Two articles have crossed my monitor (they never really do make it to my desk), both related to MRSA and other hospital infections. The news they bring portends a catastrophe for us patients. Wise patients need to understand the components to protect themselves.
If you aren't familiar with MRSA, it's a germ that usually lives benignly on the skin of about one-third of us, but can evolve to a potentially deadly staph infection, usually acquired in hospitals by patients who are at risk due to surgery, open wounds or just by being elderly with compromised immune systems. In recent years, some MRSA has been acquired out and around in the community, too.
MRSA and other similar infections, are called superbugs, because they grow and evolve to overcome any of the antibiotics developed to kill them. Each new antibiotic works to kill these infections for a time, then the germ "learns" to be stronger than the killing agent.
Statistics tell us that about 1.7 million people acquired these resistant infections, called nosocomial infections, each year in American hospitals. Of them, at least 99,000 die. Those are staggering statistics.
Until now, we have been told that if healthcare workers stringently wash their hands, and/or use hand gel, then they will cut the transfer of these infections between or among themselves, and patients.
However.... now we learn more....
Article #1, a story from the AP (Associated Press) is based on a report which appeared in the Journal of Infection Control and Hospital Epidemiology regarding studies done at hospitals about the use of sanitizing hand gel. The studies showed that despite large increases and improvements in the use of hand gels, infection rates were not statistically reduced. Patients continued to acquire and die from infections.
Here's what scares me: We have known for a very long time that these infections spread by other means than just infected hands. Information has been available for a very long time that tells patients not to touch things in hospitals where germs may reside, like TV remotes, telephones, the doctor's coat or stethoscope, even the bedsheets, blankets, handrails on the beds, or the equipment that catheterizes a patient or the "tree" from which bags of nutrients, drugs and nutrients hang. If a hospital is only concerned with its personnel keeping their hands clean -- that's a start -- but MRSA is everywhere. Everything needs to be cleaned and sanitized!
Washing and sanitizing of hands should be combined with the thorough cleaning and sanitizing of all surfaces to be the most protective. Of course... now we are talking about additional cost to the hospital for the extra cleaning.... and truthfully, these infectious agents can never really be 100% clean.

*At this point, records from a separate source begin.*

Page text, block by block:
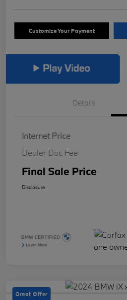
Customize Your Payment
Details
Internet Price
Dealer Doc Fee
Final Sale Price
Disclosure
Great Offer
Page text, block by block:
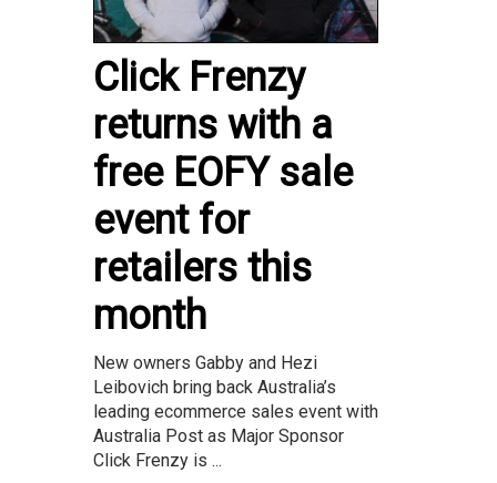
Click Frenzy
returns with a
free EOFY sale
event for
retailers this
month
New owners Gabby and Hezi
Leibovich bring back Australia’s
leading ecommerce sales event with
Australia Post as Major Sponsor
Click Frenzy is ...

Article #2 comes from Johns Hopkins Magazine, and is called "Drugs vs. Bugs." It's a very comprehensive look at MRSA, how it spreads, and how it has evolved as part of the 3 billion year history of bacteria. First identified in 1968 in Boston, MRSA sits on, what the article calls, the gas pedal of evolution. Since the first new drugs were developed to kill in, back in the 1960s, it has learned to get past it. (My personal take is that these bacteria remind me of teenagers -- no matter what we dream up to corral or contain them, they are always one step ahead of us!)

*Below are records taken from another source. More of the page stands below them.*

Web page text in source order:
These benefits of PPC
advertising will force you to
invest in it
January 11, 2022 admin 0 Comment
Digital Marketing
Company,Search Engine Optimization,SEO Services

The article then goes on to evaluate why healthcare workers are not more diligent about sterilizing their hands, equipment, clothing -- studies about how often lab coats are changed, or how often equipment is cleaned (think computer keyboards) -- never enough. Johns Hopkins has a new person/position whose only job it is is to eradicate MRSA and other pathogens.... but still....
The part of the article that worries me, because it also scares the epidemiologists (the scientists who study epidemics) -- is the last paragraph. It seems there are no drugs, no nothing being developed to stop this spread, meaning, the more we contain the germs, the more they will learn to overcome that containment, the more they will continue to make patients sick or cause patient deaths. It's never ending -- or as the article so aptly ends, "Evolution never rests."
What does all this mean for us patients? It means we must aggressively fight any possibility that we, or our hospitalized loved one, might acquire a MRSA or other superbug infection. Here are some resources for doing so:
- MRSA and Other Superbug Infections
- From RID: Reduce Infection Deaths
- From the US Centers for Disease Control
- From the SafeCare Campaign
Short of aggressively protecting ourselves, we will too easily become victims of this perfect storm -- the inability of hospitals to eradicate these infections, and the inability of science to stop the evolution of superbugs.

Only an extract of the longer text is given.